====== RECORDS FOR PROCESSING

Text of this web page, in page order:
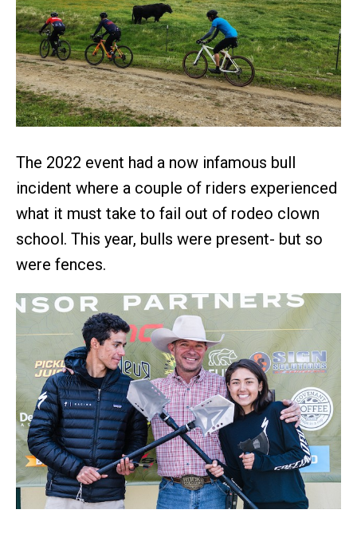
The 2022 event had a now infamous bull
incident where a couple of riders experienced
what it must take to fail out of rodeo clown
school. This year, bulls were present- but so
were fences.
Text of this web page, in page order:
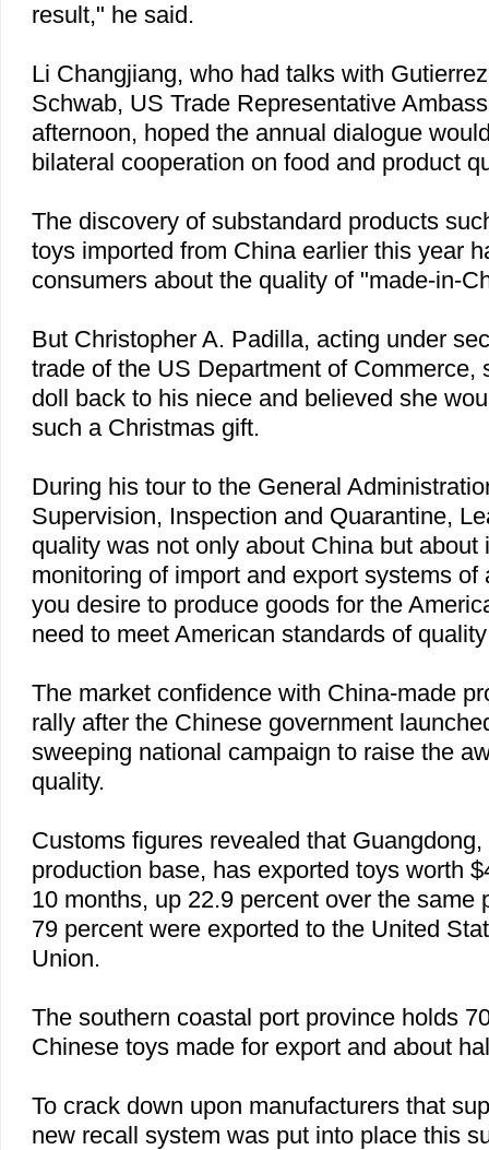
result," he said.
Li Changjiang, who had talks with
Schwab, US Trade Representative
afternoon, hoped the annual dialogue
bilateral cooperation on food and product
The discovery of substandard products
toys imported from China earlier this year
consumers about the quality of "made-in-
But Christopher A. Padilla, acting under
trade of the US Department of Commerce,
doll back to his niece and believed she
such a Christmas gift.
During his tour to the General
Supervision, Inspection and Quarantine,
quality was not only about China but about
monitoring of import and export systems of
you desire to produce goods for the
need to meet American standards of
The market confidence with China-made
rally after the Chinese government
sweeping national campaign to raise the
quality.
Customs figures revealed that Guangdong,
production base, has exported toys worth
10 months, up 22.9 percent over the same
79 percent were exported to the United
Union.
The southern coastal port province holds
Chinese toys made for export and about
To crack down upon manufacturers that
new recall system was put into place this
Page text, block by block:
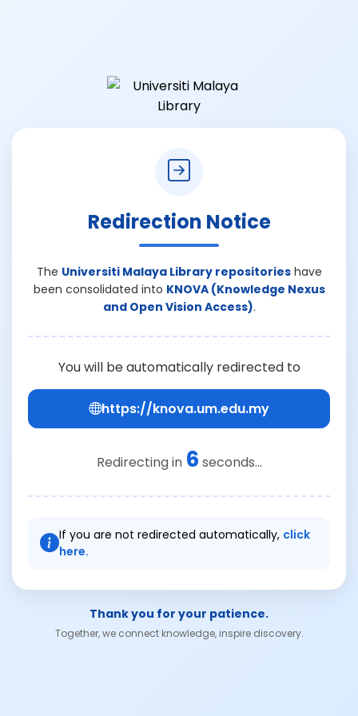
Redirection Notice
The Universiti Malaya Library repositorieshave
been consolidated into KNOVA (Knowledge Nexus
and Open Vision Access).
You will be automatically redirected to
https://knova.um.edu.my
Redirecting in 6 seconds...
If you are not redirected automatically, click
here.
Thank you for your patience.
Together, we connect knowledge, inspire discovery.
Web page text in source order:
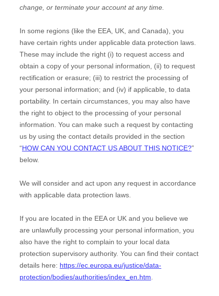
change, or terminate your account at any time.
In some regions (like the EEA, UK, and Canada), you
have certain rights under applicable data protection laws.
These may include the right (i) to request access and
obtain a copy of your personal information, (ii) to request
rectification or erasure; (iii) to restrict the processing of
your personal information; and (iv) if applicable, to data
portability. In certain circumstances, you may also have
the right to object to the processing of your personal
information. You can make such a request by contacting
us by using the contact details provided in the section
“HOW CAN YOU CONTACT US ABOUT THIS NOTICE?”
below.
We will consider and act upon any request in accordance
with applicable data protection laws.
If you are located in the EEA or UK and you believe we
are unlawfully processing your personal information, you
also have the right to complain to your local data
protection supervisory authority. You can find their contact
details here: https://ec.europa.eu/justice/data-
protection/bodies/authorities/index_en.htm
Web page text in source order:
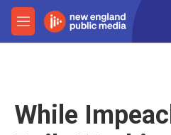
Skip to main content
M
e
While
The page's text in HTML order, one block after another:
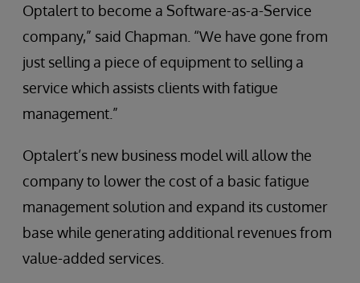
Optalert to become a Software-as-a-Service
company,” said Chapman. “We have gone from
just selling a piece of equipment to selling a
service which assists clients with fatigue
management.”
Optalert’s new business model will allow the
company to lower the cost of a basic fatigue
management solution and expand its customer
base while generating additional revenues from
value-added services.
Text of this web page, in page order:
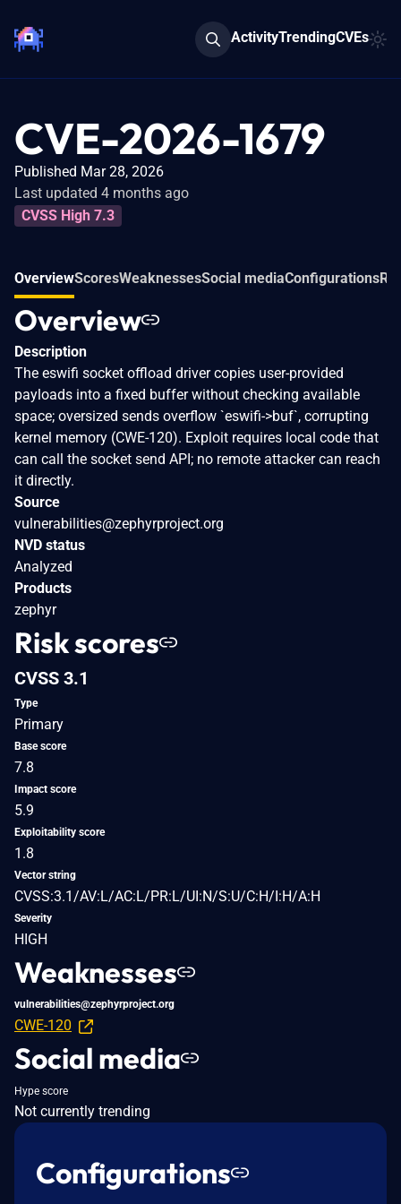
ActivityTrendingCVEs
CVE-2026-1679
Published Mar 28, 2026
Last updated 4 months ago
CVSS High 7.3
OverviewScoresWeaknessesSocial mediaConfigurations
Overview
Description
The eswifi socket offload driver copies user-provided
payloads into a fixed buffer without checking available
space; oversized sends overflow `eswifi->buf`, corrupting
kernel memory (CWE-120). Exploit requires local code that
can call the socket send API; no remote attacker can reach
it directly.
Source
vulnerabilities@zephyrproject.org
NVD status
Analyzed
Products
zephyr
Risk scores
CVSS 3.1
Type
Primary
Base score
7.8
Impact score
5.9
Exploitability score
1.8
Vector string
CVSS:3.1/AV:L/AC:L/PR:L/UI:N/S:U/C:H/I:H/A:H
Severity
HIGH
Weaknesses
vulnerabilities@zephyrproject.org
CWE-120
Social media
Hype score
Not currently trending
Configurations
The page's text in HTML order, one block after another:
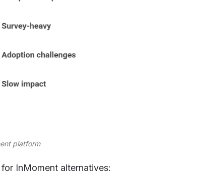
platform
InMoment alternatives:
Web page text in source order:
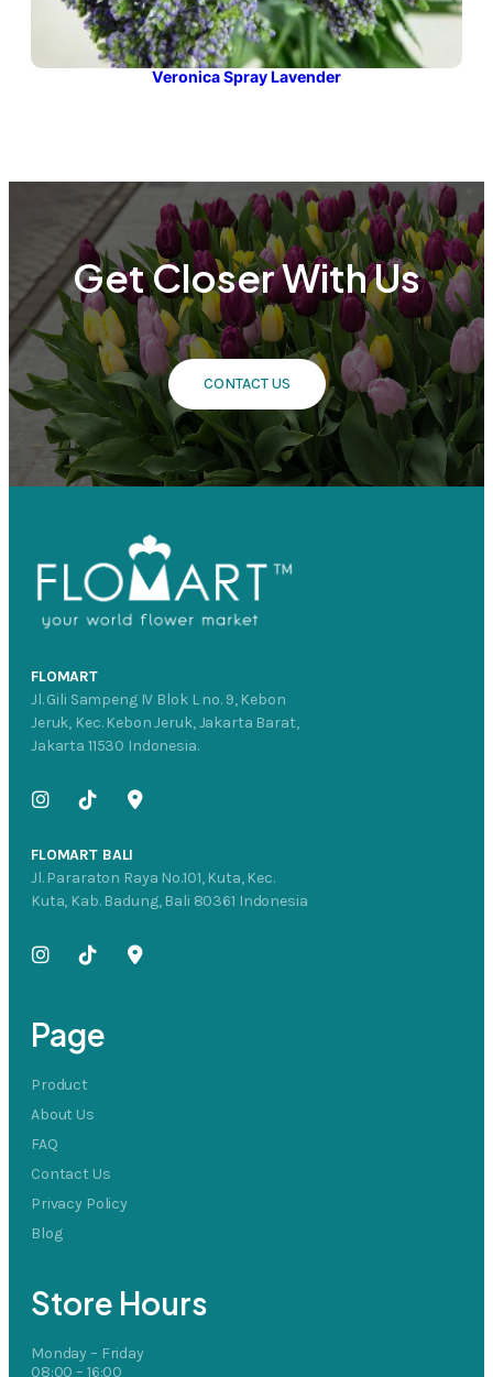
Veronica Spray Lavender
Get Closer With Us
CONTACT US
FLOMART
Jl. Gili Sampeng IV Blok L no. 9, Kebon
Jeruk, Kec. Kebon Jeruk, Jakarta Barat,
Jakarta 11530 Indonesia.
FLOMART BALI
Jl. Pararaton Raya No.101, Kuta, Kec.
Kuta, Kab. Badung, Bali 80361 Indonesia
Page
Product
About Us
FAQ
Contact Us
Privacy Policy
Blog
Store Hours
Monday – Friday
08:00 – 16:00
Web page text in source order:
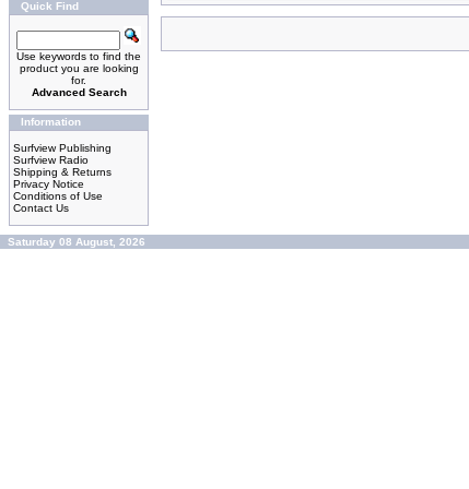
Quick Find
Use keywords to find the
product you are looking
for.
Advanced Search
Information
Surfview Publishing
Surfview Radio
Shipping & Returns
Privacy Notice
Conditions of Use
Contact Us
Saturday 08 August, 2026

============

THE TASK
Nothing outside the stretch above, from the line with "doll back to his niece and believed she" through the line with "rectification or erasure;", is set down. Transcribe that stretch exactly, ends included, but not its pictures.

SOLUTION TO THIS TASK
doll back to his niece and believed she
such a Christmas gift.
During his tour to the General
Supervision, Inspection and Quarantine,
quality was not only about China but about
monitoring of import and export systems of
you desire to produce goods for the
need to meet American standards of
The market confidence with China-made
rally after the Chinese government
sweeping national campaign to raise the
quality.
Customs figures revealed that Guangdong,
production base, has exported toys worth
10 months, up 22.9 percent over the same
79 percent were exported to the United
Union.
The southern coastal port province holds
Chinese toys made for export and about
To crack down upon manufacturers that
new recall system was put into place this
Page text, block by block:
Redirection Notice
The Universiti Malaya Library repositorieshave
been consolidated into KNOVA (Knowledge Nexus
and Open Vision Access).
You will be automatically redirected to
https://knova.um.edu.my
Redirecting in 6 seconds...
If you are not redirected automatically, click
here.
Thank you for your patience.
Together, we connect knowledge, inspire discovery.
Web page text in source order:
change, or terminate your account at any time.
In some regions (like the EEA, UK, and Canada), you
have certain rights under applicable data protection laws.
These may include the right (i) to request access and
obtain a copy of your personal information, (ii) to request
rectification or erasure; (iii) to restrict the processing of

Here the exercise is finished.